======== GIVEN RECORDS

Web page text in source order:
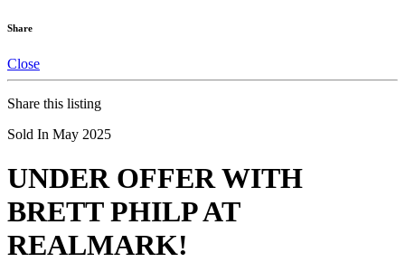
Share
Close
Share this listing
Sold In May 2025
UNDER OFFER WITH
BRETT PHILP AT
REALMARK!
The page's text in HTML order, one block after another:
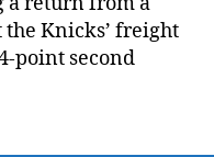
blowout
win
over
the Knicks’ freight
point second
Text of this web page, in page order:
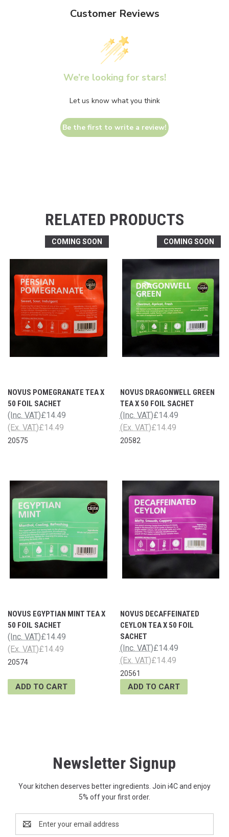
Customer Reviews
We’re looking for stars!
Let us know what you think
Be the first to write a review!
RELATED PRODUCTS
COMING SOON
NOVUS POMEGRANATE TEA X
50 FOIL SACHET
£14.49
(Inc. VAT)
£14.49
(Ex. VAT)
20575
COMING SOON
NOVUS DRAGONWELL GREEN
TEA X 50 FOIL SACHET
£14.49
(Inc. VAT)
£14.49
(Ex. VAT)
20582
NOVUS EGYPTIAN MINT TEA X
50 FOIL SACHET
£14.49
(Inc. VAT)
£14.49
(Ex. VAT)
20574
ADD TO CART
NOVUS DECAFFEINATED
CEYLON TEA X 50 FOIL
SACHET
£14.49
(Inc. VAT)
£14.49
(Ex. VAT)
20561
ADD TO CART
Newsletter Signup
Your kitchen deserves better ingredients. Join i4C and enjoy
5% off your first order.
Address
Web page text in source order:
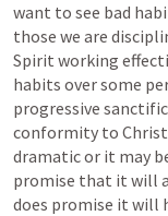
want to see bad
those we are
Spirit working
habits over some
progressive
conformity to
dramatic or it may
promise that it will
does promise it will
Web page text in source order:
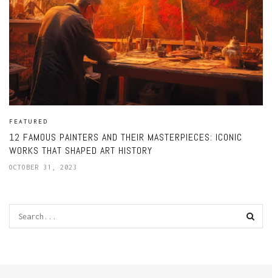
FEATURED
12 FAMOUS PAINTERS AND THEIR MASTERPIECES: ICONIC
WORKS THAT SHAPED ART HISTORY
OCTOBER 31, 2023
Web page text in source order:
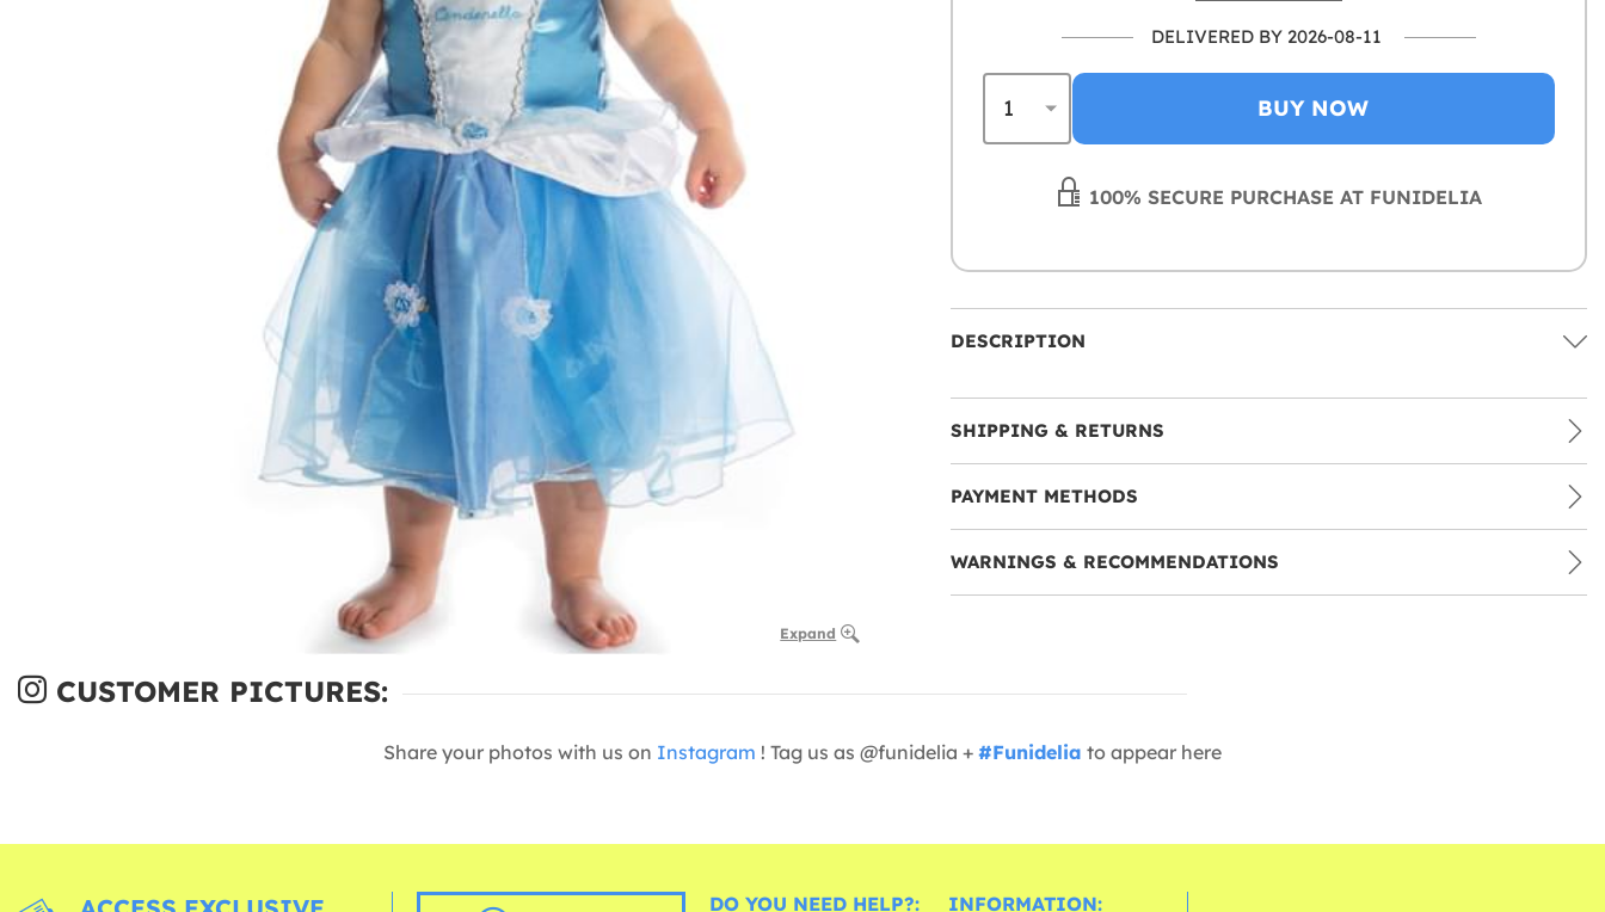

================

Would you print all the entries again exactly, minus any pictures?

Web page text in source order:
Share
Close
Share this listing
Sold In May 2025
UNDER OFFER WITH
BRETT PHILP AT
REALMARK!
The page's text in HTML order, one block after another:
blowout
win
over
the Knicks’ freight
point second
Text of this web page, in page order:
Customer Reviews
We’re looking for stars!
Let us know what you think
Be the first to write a review!
RELATED PRODUCTS
COMING SOON
NOVUS POMEGRANATE TEA X
50 FOIL SACHET
£14.49
(Inc. VAT)
£14.49
(Ex. VAT)
20575
COMING SOON
NOVUS DRAGONWELL GREEN
TEA X 50 FOIL SACHET
£14.49
(Inc. VAT)
£14.49
(Ex. VAT)
20582
NOVUS EGYPTIAN MINT TEA X
50 FOIL SACHET
£14.49
(Inc. VAT)
£14.49
(Ex. VAT)
20574
ADD TO CART
NOVUS DECAFFEINATED
CEYLON TEA X 50 FOIL
SACHET
£14.49
(Inc. VAT)
£14.49
(Ex. VAT)
20561
ADD TO CART
Newsletter Signup
Your kitchen deserves better ingredients. Join i4C and enjoy
5% off your first order.
Address
Web page text in source order:
want to see bad
those we are
Spirit working
habits over some
progressive
conformity to
dramatic or it may
promise that it will
does promise it will
Web page text in source order:
FEATURED
12 FAMOUS PAINTERS AND THEIR MASTERPIECES: ICONIC
WORKS THAT SHAPED ART HISTORY
OCTOBER 31, 2023
Web page text in source order:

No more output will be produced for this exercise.